11. The method of claim 1 which further includes removing RNA molecules that are not of interest and/or single-stranded DNA from said sample.

12. The method of claim 11 in which the sample is treated with at least one nuclease specific for single-stranded DNA or single-stranded RNA or at least one protein that binds single-stranded RNA and/or DNA during or between steps a), b) and c).

13. The method of claim 1 wherein the conditions in step b) comprise inclusion of a chelating agent in medium in which the DNA:RNA hybrids and RNase H are contained.

14. The method of claim 1 wherein the conditions in step d) include supplying magnesium ion to a medium in which the RNase H bound DNA:RNA is contained.

15. The method of claim 1 wherein the RNase H is sufficiently thermostable to permit steps b) and/or c) and/or d) to be performed at temperature >50° C.

16. The method of claim 1 wherein the RNase H is sufficiently cold adapted to permit steps b) and/or c) and/or d) to be performed at temperatures between 1° C. and 4° C.

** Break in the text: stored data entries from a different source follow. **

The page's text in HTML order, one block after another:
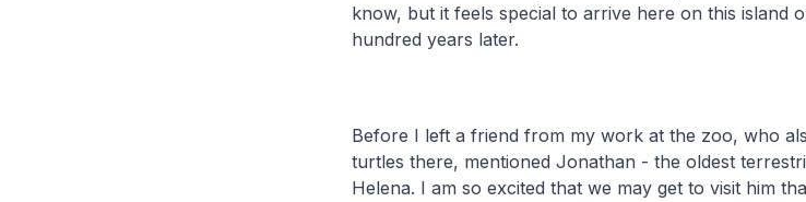
know, but it feels special to arrive here on this island
hundred years later.
Before I left a friend from my work at the zoo, who
turtles there, mentioned Jonathan - the oldest
Helena. I am so excited that we may get to visit him
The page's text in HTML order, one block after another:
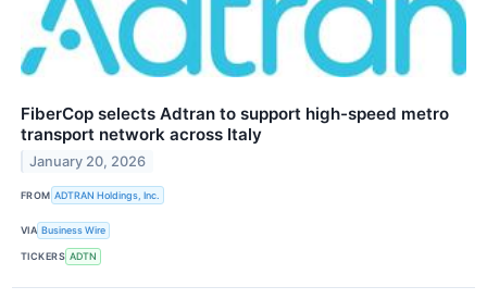
FiberCop selects Adtran to support high-speed metro
transport network across Italy
January 20, 2026
FROM ADTRAN Holdings, Inc.
VIA Business Wire
TICKERS ADTN
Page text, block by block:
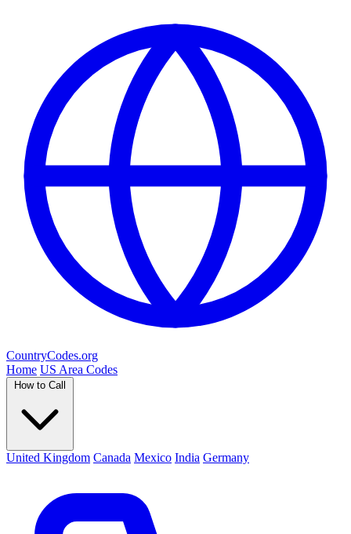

17. A kit for performing the method of claim 1 which comprises at least one DNA probe, RNase H, and suitable buffers.

18. A kit for performing the method of claim 1, comprising at least two of the elements selected from the group consisting of a DNA probe, an RNase H and non-magnesium containing buffers.

19. The kit of claim 18 which comprises three of said elements.

20. The kit of claim 18 which further comprises a single-stranded nucleic acid nuclease or a single-stranded DNA- or RNA-binding protein.

21. The method of claim 1 wherein the sample is a degraded RNA-containing sample.

22. The method of claim 1 wherein the sample is an FFPE sample.

23. The method of claim 1 which employs two DNA probes at adjacent positions on the RNA in said sample and a DNA ligase that operates on double-stranded nucleic acids to ligate the bound probes.